**WORK TO BE COMPLETED**. The answer should be a faithful retyping of the records that follow, pictures excluded.
◆ ◆ ◆ ◆ ◆ ◆ ◆
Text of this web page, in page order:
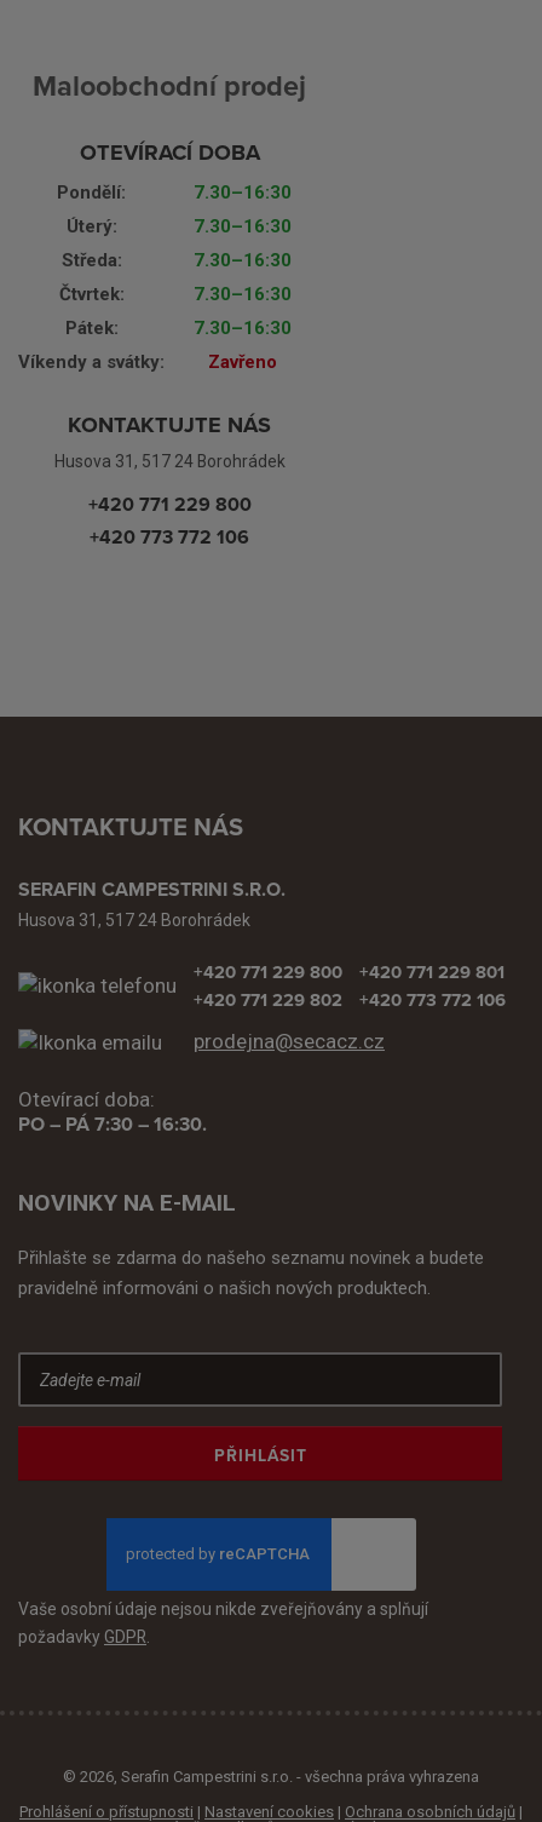
Maloobchodní prodej
OTEVÍRACÍ DOBA
Pondělí:
7.30–16:30
Úterý:
7.30–16:30
Středa:
7.30–16:30
Čtvrtek:
7.30–16:30
Pátek:
7.30–16:30
Víkendy a svátky:
Zavřeno
KONTAKTUJTE NÁS
Husova 31, 517 24 Borohrádek
+420 771 229 800
+420 773 772 106
KONTAKTUJTE NÁS
SERAFIN CAMPESTRINI S.R.O.
Husova 31, 517 24 Borohrádek
+420 771 229 800
+420 771 229 802
+420 771 229 801
+420 773 772 106
prodejna@secacz.cz
Otevírací doba:
PO – PÁ 7:30 – 16:30.
NOVINKY NA E-MAIL
Přihlašte se zdarma do našeho seznamu novinek a budete
pravidelně informováni o našich nových produktech.
PŘIHLÁSIT
Vaše osobní údaje nejsou nikde zveřejňovány a splňují
požadavky GDPR
© 2026, Serafin Campestrini s.r.o. - všechna práva vyhrazena
Prohlášení o přístupnosti | Nastavení cookies | Ochrana osobních údajů |
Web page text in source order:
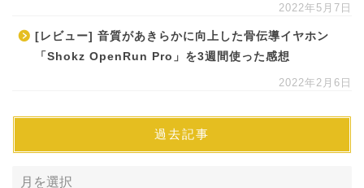
2022年5月7日
[レビュー] 音質があきらかに向上した骨伝導イヤホン
「Shokz OpenRun Pro」を3週間使った感想
2022年2月6日
過去記事
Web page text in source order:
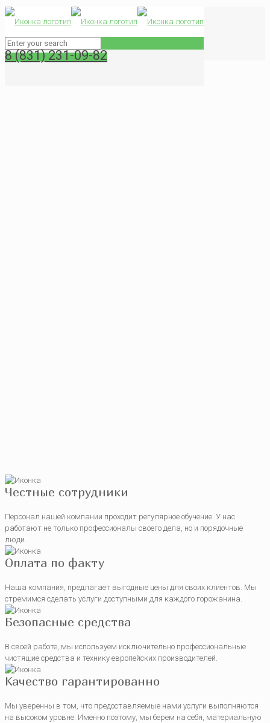
8 (831) 231-09-82
Уборка предприятий в Нижнем Новгороде
Уборка помещений
Уборка предприятий в Нижнем Новгороде
Честные сотрудники
Персонал нашей компании проходит регулярное обучение. У нас
работают не только профессионалы своего дела, но и порядочные
люди.
Оплата по факту
Наша компания, предлагает выгодные цены для своих клиентов. Мы
стремимся сделать услуги доступными для каждого горожанина.
Безопасные средства
В своей работе, мы используем исключительно профессиональные
чистящие средства и технику европейских производителей.
Качество гарантированно
Мы уверенны в том, что предоставляемые нами услуги выполняются
на высоком уровне. Именно поэтому, мы берем на себя, материальную
◆ ◆ ◆ ◆ ◆ ◆ ◆
**EXPECTED ANSWER**.
Text of this web page, in page order:
Maloobchodní prodej
OTEVÍRACÍ DOBA
Pondělí:
7.30–16:30
Úterý:
7.30–16:30
Středa:
7.30–16:30
Čtvrtek:
7.30–16:30
Pátek:
7.30–16:30
Víkendy a svátky:
Zavřeno
KONTAKTUJTE NÁS
Husova 31, 517 24 Borohrádek
+420 771 229 800
+420 773 772 106
KONTAKTUJTE NÁS
SERAFIN CAMPESTRINI S.R.O.
Husova 31, 517 24 Borohrádek
+420 771 229 800
+420 771 229 802
+420 771 229 801
+420 773 772 106
prodejna@secacz.cz
Otevírací doba:
PO – PÁ 7:30 – 16:30.
NOVINKY NA E-MAIL
Přihlašte se zdarma do našeho seznamu novinek a budete
pravidelně informováni o našich nových produktech.
PŘIHLÁSIT
Vaše osobní údaje nejsou nikde zveřejňovány a splňují
požadavky GDPR
© 2026, Serafin Campestrini s.r.o. - všechna práva vyhrazena
Prohlášení o přístupnosti | Nastavení cookies | Ochrana osobních údajů |
Web page text in source order:
2022年5月7日
[レビュー] 音質があきらかに向上した骨伝導イヤホン
「Shokz OpenRun Pro」を3週間使った感想
2022年2月6日
過去記事
Web page text in source order:
8 (831) 231-09-82
Уборка предприятий в Нижнем Новгороде
Уборка помещений
Уборка предприятий в Нижнем Новгороде
Честные сотрудники
Персонал нашей компании проходит регулярное обучение. У нас
работают не только профессионалы своего дела, но и порядочные
люди.
Оплата по факту
Наша компания, предлагает выгодные цены для своих клиентов. Мы
стремимся сделать услуги доступными для каждого горожанина.
Безопасные средства
В своей работе, мы используем исключительно профессиональные
чистящие средства и технику европейских производителей.
Качество гарантированно
Мы уверенны в том, что предоставляемые нами услуги выполняются
на высоком уровне. Именно поэтому, мы берем на себя, материальную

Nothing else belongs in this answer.